Pathogenecity of Anthrax
Infection commences once the spore enters a susceptible host and germinates. This key event in the disease process represents a critical point at which if we inhibit germination we prevent subsequent disease development. My group has been working for a number of years to characterize the biology of the spore surface and to determine the role that it plays in initiating infection. The outer layer of the spore, the exosporium, is the primary contact surface between the spore and environment or host. Analysis reveals it to be composed of a surprisingly complex mixture of constitutents including enzymes such immune inhibitor A, a zinc metalloprotease, which degrades components of the insects immune system, alanine racemase which regulates germination and superoxide dismutases which contribute to intracellular survival within the macrophage (Redmond et al., 2004). Indeed we recently reported that the exosporium contributed directly to intracellular survival within murine macrophages (Kang et al., 2005).
Aims of Project
In the context of mammalian infection the interaction of the spore with the macrophage is the key first step in the disease process. In their quiescent state, macrophages are metabolically subdued. Yet upon encountering a microorganism, these cells become stimulated, resulting in sequestration of the invading microbe into an enclosed vacuole, the phagosome, into which superoxide (O2•) is secreted and proteins and proteases are released following fusion of lysosomes to form the phagolysosome. Mouse studies have shown that spores of anthrax need to be taken up by a macrophage to trigger germination and that this happens within the phagolysosome. Thus to survive within this harsh environment the bacterium must possess mechanisms, such as superoxide dismutase (SOD) and catalase which enable it to circumvent the antibacterial attentions of O2• and hydrogen peroxide generated by the oxidative burst. We recently reported that exposure of B.anthracis endspores to fluxes of O2• typically found in stimulated phagocytes had no effect on viability and that the endospores were able to scavenge O2• (Baillie et al., 2005). This observation lead us to hypothesis that SOD located in the exosporium may play a role in protecting the germinating bacilli from oxidative injury during a sensitive period until the bacillus fully matures and it able to express it own scavangers. Studies are in progress to test this hypothesis.
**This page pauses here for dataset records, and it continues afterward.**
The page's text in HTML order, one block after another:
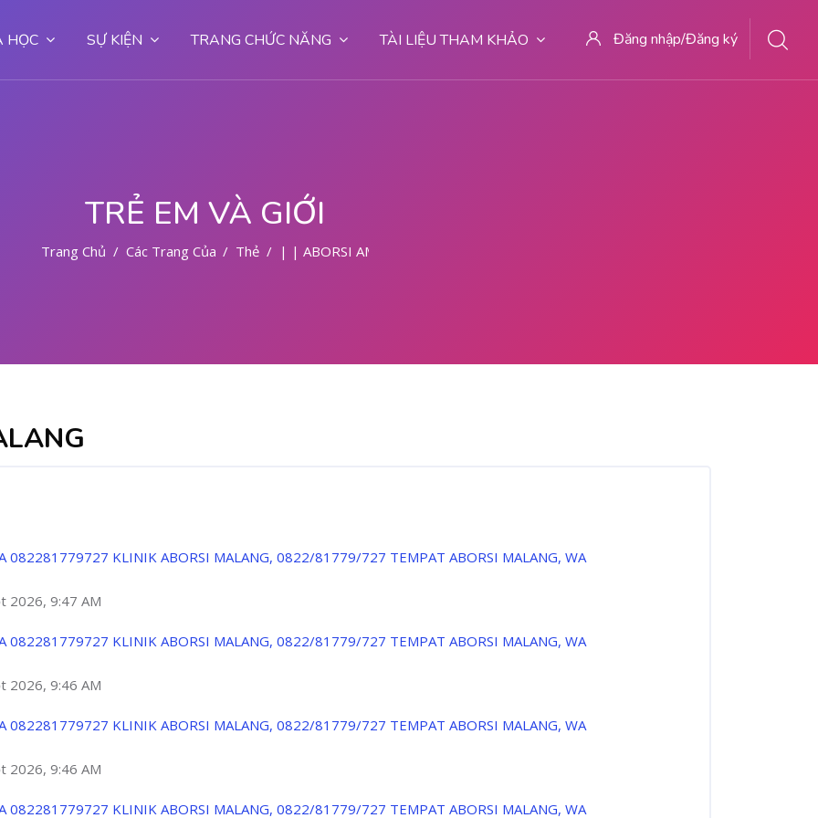
HỌC SỰ KIỆN TRANG CHỨC NĂNG TÀI LIỆU THAM KHẢO Đăng nhập/Đăng ký
TRẺ EM VÀ GIỚI
Trang Chủ Các Trang Của Hệ Thống
Thẻ | | ABORSI AMAN DI MALANG
082281779727 KLINIK ABORSI MALANG, 0822/81779/727 TEMPAT ABORSI MALANG, WA
2026, 9:47 AM
082281779727 KLINIK ABORSI MALANG, 0822/81779/727 TEMPAT ABORSI MALANG, WA
2026, 9:46 AM
082281779727 KLINIK ABORSI MALANG, 0822/81779/727 TEMPAT ABORSI MALANG, WA
2026, 9:46 AM
082281779727 KLINIK ABORSI MALANG, 0822/81779/727 TEMPAT ABORSI MALANG, WA

Superoxide is not the only antibacterial radical generated by macrophages and in a recent study we demonstrated susceptibility of vegetative B.anthracis to nitric oxide (Raines et al., 2006). Macrophages generate nitric oxide (NO•) from the oxidative metabolism of L-arginine using the enzyme nitric oxide synthase (NOS 2). Inhibition of NOS 2 activity by L-NIL or by culturing macrophages in L-arginine depleted media decreased B.anthracis specific antibacterial activity. At least one human pathogen, H.pylori a causative agent of gastric ulcers, produces a microbial arginase which by converts arginine to ornithine deprives NOS 2 of its substrate thus preventing NO• production. B.anthracis also expresses an arginase during vegetative growth and in recent studies we have shown that spore has arginase activity associated with the exosporium (Raines et al., 2006). Again it is tempting to speculate that arginase on the surface of the spore competes with the macrophages NOS 2 for its substrate, L-arginine, and as a consequences down regulates NO mediated killing. As macrophage-generated NO B. anthracis to regulate the production of this free radical has important implications in the control B. anthracis-mediated infection. Studies are in progress to define the precise role of bacterial arginase in this process.
While the presence of enzymes on the surface of the spore may explain the ability of the organism to subvert the macrophages antibacterial killing mechanisms it does not explain the central role that macrophages play in triggering germination. We recently reported that low fluxes of O2• actually promote germination (Baillie et al., 2005). The presence on the spore surface of a well known negative regulation of germination, alanine racemase an enzyme which converts L-alanine to D-alanine, an isomer that is not recognized by the spores germination receptors, may have some role to play in this mechanism. It is fascinating to speculate that this enzyme may play a role in regulating germination by preventing the access of L-alanine to its receptor and that their activities are influenced by the conditions found inside the macrophage, principally radical production. Studies are in progress to define the roles of alanine racemase in germination.
In addition to characterizing bacterial virulence factors we have also been working to determine how the interaction of the spore with the macrophage triggers host cell responses. Of particular interest is the role of pattern recognition receptors such as Toll like Receptors and NOD 2 in stimulating inflammatory immune response.